他人の問題と自分の問題とを区別することは、感情を持っている私たち人間にとってはなかなか難しいことだったりします。

以前、こんなことがありました。その子は、責任感も強く、心の優しい、好かれる素敵な子でした。

ある時、あまり元気がなさそうな顔をしていたので、声をかけてみたら、こんなことで悩んでいたのです。「友達が最近部活にこなくなってしまった。」と。その友達は小学生の頃から仲の良い友達で、一緒に頑張っていきたいと思っているのだと。何か手伝おうか聞いてみましたが、その時は、もう少し自分で頑張ってみる、ということでした。

数日後、もう一度声をかけてみました。「あれから、どう?」と。やっぱり浮かない顔で、「声をかけたりしてるんだけど、やっぱりダメ・・・。」だと。

その時に私は、「友達のために力になってあげたい、と思うことはとても素晴らしいことだけど、部活に行きたくない(行けない)のはその友達自身の問題であって、あなたがしんどくなることはないんだよ。」という話をしました。

人にそんなことを言っている私自身も、他者自信の問題を自分の問題にしてしまって、勝手に苦しんでいることが多々あります。(例えば、以前のBLOG記事『自分を変えない勇気』にも書いたように・・・)その子の場合は、どんな理由でその友達のことで苦しく思っていたかは分かりません。だけど、他者の問題で自分が苦しむことなく、その他者の力になることは可能です。

しかし、どうしても苦しんでしまう、という時、それは、他人の問題と自分の問題の境界線を踏み越えてしまっています。

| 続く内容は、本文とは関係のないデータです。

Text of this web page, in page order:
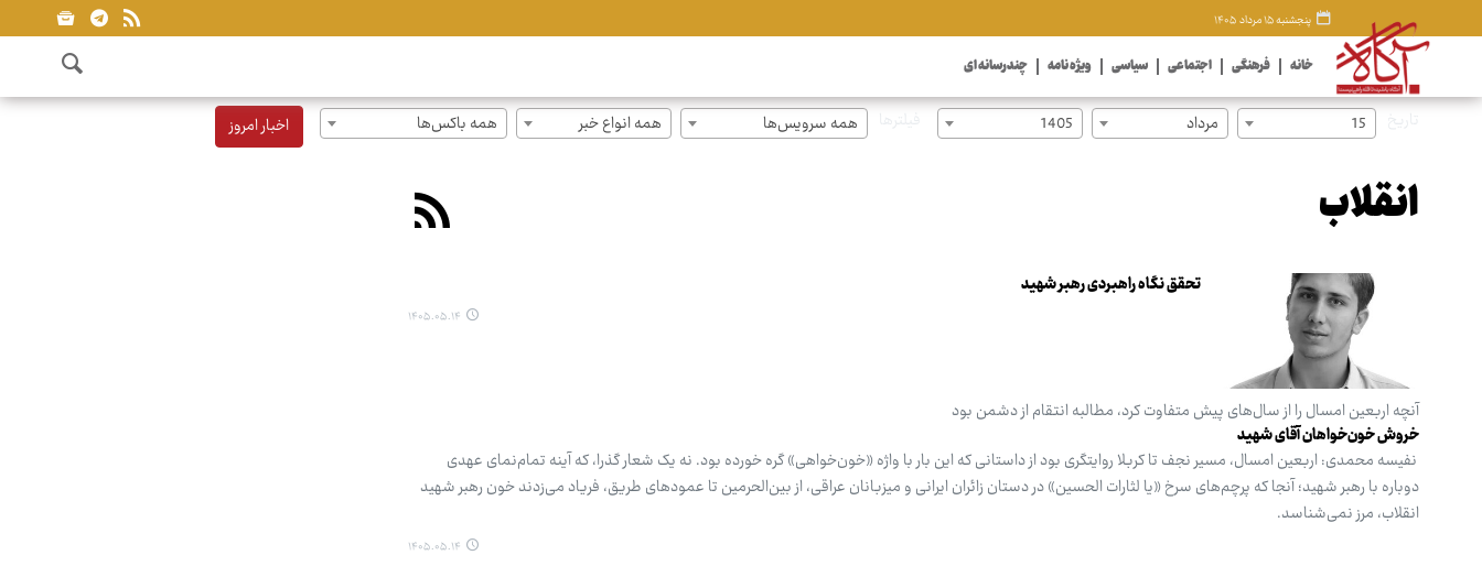
پنجشنبه ۱۵ مرداد ۱۴۰۵
خانه فرهنگی اجتماعی سیاسی ویژه نامه چندرسانه ای
15 مرداد 1405 همه سرویس‌ها همه انواع خبر همه باکس‌ها اخبار امروز
انقلاب
تحقق نگاه راهبردی رهبر شهید
۱۴۰۵.۰۵.۱۴
آنچه اربعین امسال را از سال‌های پیش متفاوت ‌کرد، مطالبه انتقام از دشمن بود
خروش خون‌خواهان آقای شهید
نفیسه محمدی: اربعین امسال، مسیر نجف تا کربلا روایتگری بود از داستانی که این بار با واژه «خون‌خواهی» گره خورده بود. نه یک شعار گذرا، که آینه تمام‌نمای عهدی
دوباره با رهبر شهید؛ آنجا که پرچم‌های سرخ «یا لثارات الحسین» در دستان زائران ایرانی و میزبانان عراقی، از بین‌الحرمین تا عمودهای طریق، فریاد می‌زدند خون رهبر شهید
انقلاب، مرز نمی‌شناسد.
۱۴۰۵.۰۵.۱۴
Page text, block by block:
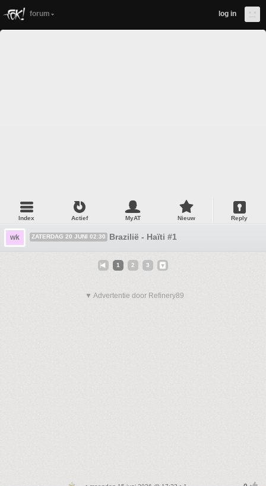
forum log in
Index Actief MyAT Nieuw Reply
wk ZATERDAG 20 JUNI 02:30 Brazilië - Haïti #1
1 2 3
▼ Advertentie door Refinery89
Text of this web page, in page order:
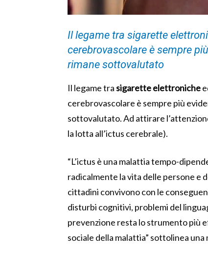
Il legame tra sigarette
cerebrovascolare è sempre
rimane sottovalutato
Il legame trasigarette elettroniche
cerebrovascolare è sempre più
sottovalutato. Ad attirare
la lotta all’ictus cerebrale).
“L’ictus è una malattia tempo-
radicalmente la vita delle persone e
cittadini convivono con le
disturbi cognitivi, problemi del
prevenzione resta lo strumento più
sociale della malattia” sottolinea una
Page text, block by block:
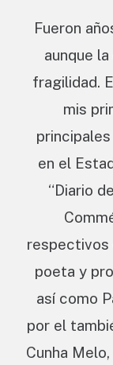
Fueron
aunque
fragilidad.
mis
en el
“Diario
respectivos
poeta y
así como
por el
Cunha
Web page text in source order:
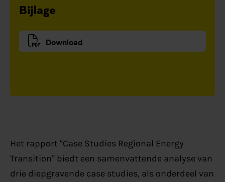
Bijlage
Download
Het rapport “Case Studies Regional Energy
Transition” biedt een samenvattende analyse van
drie diepgravende case studies, als onderdeel van
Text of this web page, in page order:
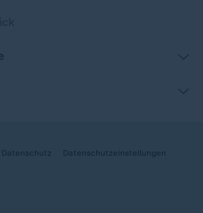
Datenschutz Datenschutzeinstellungen
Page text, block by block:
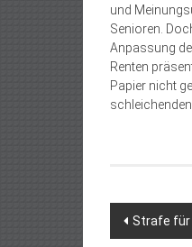
und
Senioren.
Anpassung
Renten
Papier nicht
Strafe für
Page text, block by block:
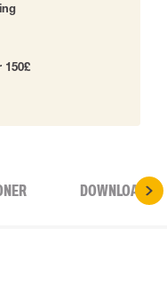
150£
DOWNLOADS
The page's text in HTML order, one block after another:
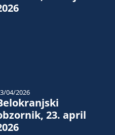
23. april
04/2026
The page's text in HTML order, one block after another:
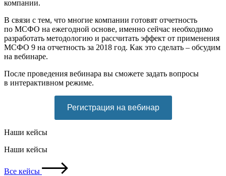
компании.
В связи с тем, что многие компании готовят отчетность
по МСФО на ежегодной основе, именно сейчас необходимо
разработать методологию и рассчитать эффект от применения
МСФО 9 на отчетность за 2018 год. Как это сделать – обсудим
на вебинаре.
После проведения вебинара вы сможете задать вопросы
в интерактивном режиме.
Регистрация на вебинар
Наши кейсы
Наши кейсы
Все кейсы
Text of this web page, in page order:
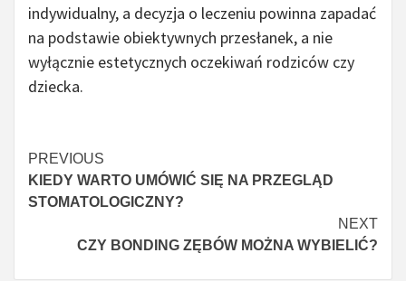
indywidualny, a decyzja o leczeniu powinna zapadać
na podstawie obiektywnych przesłanek, a nie
wyłącznie estetycznych oczekiwań rodziców czy
dziecka.
Czytaj
więcej
PREVIOUS
KIEDY WARTO UMÓWIĆ SIĘ NA PRZEGLĄD
STOMATOLOGICZNY?
NEXT
CZY BONDING ZĘBÓW MOŻNA WYBIELIĆ?
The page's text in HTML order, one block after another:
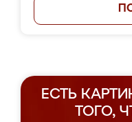
ЕСТЬ
ТОГО,
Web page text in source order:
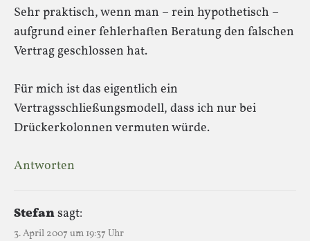
Sehr praktisch, wenn man – rein hypothetisch –
aufgrund einer fehlerhaften Beratung den falschen
Vertrag geschlossen hat.
Für mich ist das eigentlich ein
Vertragsschließungsmodell, dass ich nur bei
Drückerkolonnen vermuten würde.
Antworten
Stefansagt:
3. April 2007 um 19:37 Uhr
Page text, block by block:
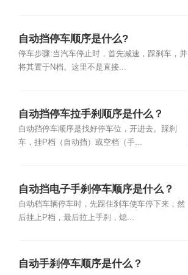
自动挡停车顺序是什么?
停车步骤:当汽车停止时，首先减速，踩刹车，并
将其置于N档。这里不是直接...
自动挡停车拉手刹顺序是什么？
自动挡停车顺序是找好停车位，开进去。踩刹
车，挂P档（自动挡）或空档（手...
自动挡电子手刹停车顺序是什么？
自动档车辆停车时，先踩住刹车使车停下来，然
后挂上P档，最后拉上手刹，熄...
自动手刹停车顺序是什么？
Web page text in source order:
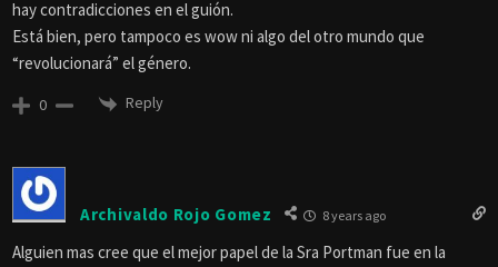
hay contradicciones en el guión.
Está bien, pero tampoco es wow ni algo del otro mundo que
“revolucionará” el género.
0 Reply
Archivaldo Rojo Gomez 8 years ago
Alguien mas cree que el mejor papel de la Sra Portman fue en la

例えば、私の話(参照:BLOG『自分を変えない勇気』)を例にすると、「相手が不機嫌になるという」相手自身の問題を踏み越えて、自分の問題「不機嫌になると自分のやりたいことがやりたいようにできなくなる」にすり替えてしまっていたのです。そのように、すり替えることがなければ、私の中では「相手が不機嫌になる」=「苦しみ(問題)」にはならなかったのです。そして、そんな固定観念がなければ、きっとこれまでの経験の一つ一つが違った意味の体験になっていたでしょう。

このように、境界線を踏み越えないようにするためには、やはり、『自分に対する信頼度』を上げることです。自分自身を心から信じることができていれば、他人の苦しみを自分の苦しみにしてしまう必要性はないですよね。

そして、私が「他人の不機嫌」に左右されなくてすむようになった今、これまでよりも相手の苦しみを理解することができます。自分が苦しまずに、相手の本音を理解することができれば、本当の意味で相手のために自分ができることは何かを考えることができます。

相手の問題に自分の苦しみを重ねていた頃の私は、相手のためにと思ってしているようで、実は、自分がどうしたら苦しまなくてすむかを考えていたのです。他者の言動で自分が苦しいと感じる時、一度、境界線を越えていないかを見てみてください。